Mr. Know-It-All on Conspiracies, Crossword Protocol, Scared Children

Emphasis in the following excerpts below are mine.


My brother swears that the twin towers were felled by explosives placed there by the FBI. I've presented him with reams of evidence to the contrary, but he hasn't wavered. Will he ever see the light?

There's hope, but your cogent arguments are unlikely to hasten any shift in your brother's thinking. In fact, your strenuous efforts at dissuasion could end up reinforcing his views. Some research suggests that when confronted with evidence that contradicts closely held beliefs, people tend to cling even more tightly to their convictions. The more you challenge him, the more your brother may suspect you're hopelessly naive—or worse, actually participating in furthering the conspiracy, as either a dupe or an agent of a government out to stymie truth-seekers.
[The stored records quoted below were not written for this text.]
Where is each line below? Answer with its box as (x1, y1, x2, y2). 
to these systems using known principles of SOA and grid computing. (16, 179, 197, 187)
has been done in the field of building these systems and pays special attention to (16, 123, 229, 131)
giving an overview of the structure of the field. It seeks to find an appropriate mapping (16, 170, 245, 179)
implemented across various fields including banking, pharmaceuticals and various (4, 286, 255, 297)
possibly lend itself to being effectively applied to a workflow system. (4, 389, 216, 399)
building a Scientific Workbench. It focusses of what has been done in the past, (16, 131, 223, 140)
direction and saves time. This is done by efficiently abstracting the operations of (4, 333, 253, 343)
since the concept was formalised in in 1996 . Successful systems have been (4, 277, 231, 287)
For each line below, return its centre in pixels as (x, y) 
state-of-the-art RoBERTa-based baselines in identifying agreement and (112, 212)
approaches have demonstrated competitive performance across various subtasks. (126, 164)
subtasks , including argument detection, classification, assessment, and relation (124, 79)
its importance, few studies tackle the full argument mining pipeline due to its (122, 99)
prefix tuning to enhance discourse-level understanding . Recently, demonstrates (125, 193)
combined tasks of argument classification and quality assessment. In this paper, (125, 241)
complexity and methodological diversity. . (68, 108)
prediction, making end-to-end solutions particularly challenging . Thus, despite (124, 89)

So, simply ignore the conspiracy theorist. It is being touted as the 'right' thing to do.



Keep in mind that your brother's belief in a large-scale conspiracy may be a coping mechanism. The human brain has evolved to find patterns, which is useful when avoiding saber-toothed tigers but less so when confronted with opaque and complex events. Patrick Leman, a psychologist at the University of London who specializes in conspiracy theories, says people tend to be terrified by the fact that a few bad apples can profoundly alter the course of history. We prefer to believe that we live in a stable world where major events have understandable causes.
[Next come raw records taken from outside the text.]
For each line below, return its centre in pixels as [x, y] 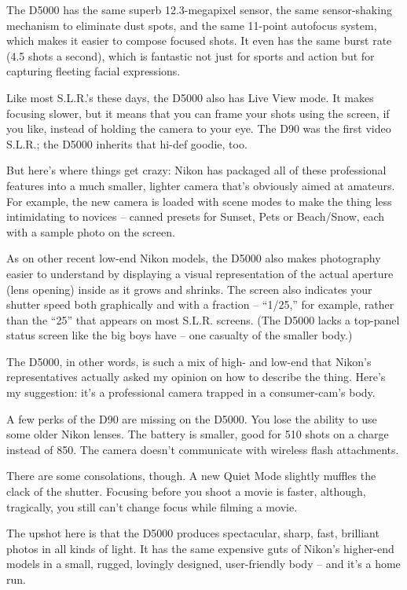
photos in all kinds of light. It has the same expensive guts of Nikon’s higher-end [200, 548]
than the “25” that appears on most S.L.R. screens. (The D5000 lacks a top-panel [203, 319]
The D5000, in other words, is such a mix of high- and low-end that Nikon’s [189, 361]
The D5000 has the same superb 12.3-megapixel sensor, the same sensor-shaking [199, 9]
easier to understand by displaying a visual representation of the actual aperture [200, 273]
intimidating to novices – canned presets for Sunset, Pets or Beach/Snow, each [196, 216]
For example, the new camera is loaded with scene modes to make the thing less [199, 201]
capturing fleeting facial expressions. [93, 71]
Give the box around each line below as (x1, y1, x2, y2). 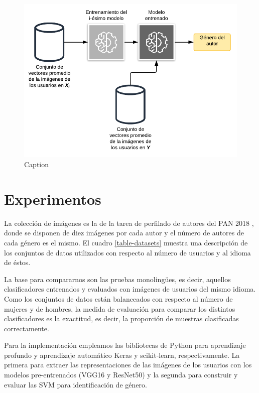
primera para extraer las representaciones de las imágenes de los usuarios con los (4, 359, 252, 370)
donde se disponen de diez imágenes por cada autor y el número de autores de (4, 227, 244, 238)
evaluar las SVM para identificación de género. (4, 379, 147, 389)
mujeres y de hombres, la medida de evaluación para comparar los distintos (4, 303, 235, 314)
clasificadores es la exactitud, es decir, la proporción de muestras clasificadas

A 'coping mechanism' eh? And the escapist backdrop of the heavily edited MSM isn't?

While Dr. Leman may be a promising academician, I fail to understand how he is considered "a specialist" in conspiracy theories:

www.pc.rhul.ac.uk...

Excerpted from bio.


Interests here extend from an exploration of the links between work on social influence and socio-cognitive models of development, to issues of cognitive style, identity and knowledge in adult reasoning including beliefs about conspiracy theories and child and adult moral reasoning.


Yet his published work all related to child-behavior and cognition.

This young doctor may speak well regarding behavior justification and collective recall, it hardly makes him a specialist in conspiracy theory, it might make him a specialist in the area of the behavior of people who are conspiratorially-minded.


The whole "9/11 was an inside job" theory helps many people sleep at night.


Sorry, I don't "sleep better at night" knowing that a) a conspiracy of some kind took place on 9/11 - and we are purposefully denied access to the details, and b) the MSM continues is gradual mind-bending practices of marginalizing the legitimacy of those who are driven to demand the truth, and realize when it is not forthcoming.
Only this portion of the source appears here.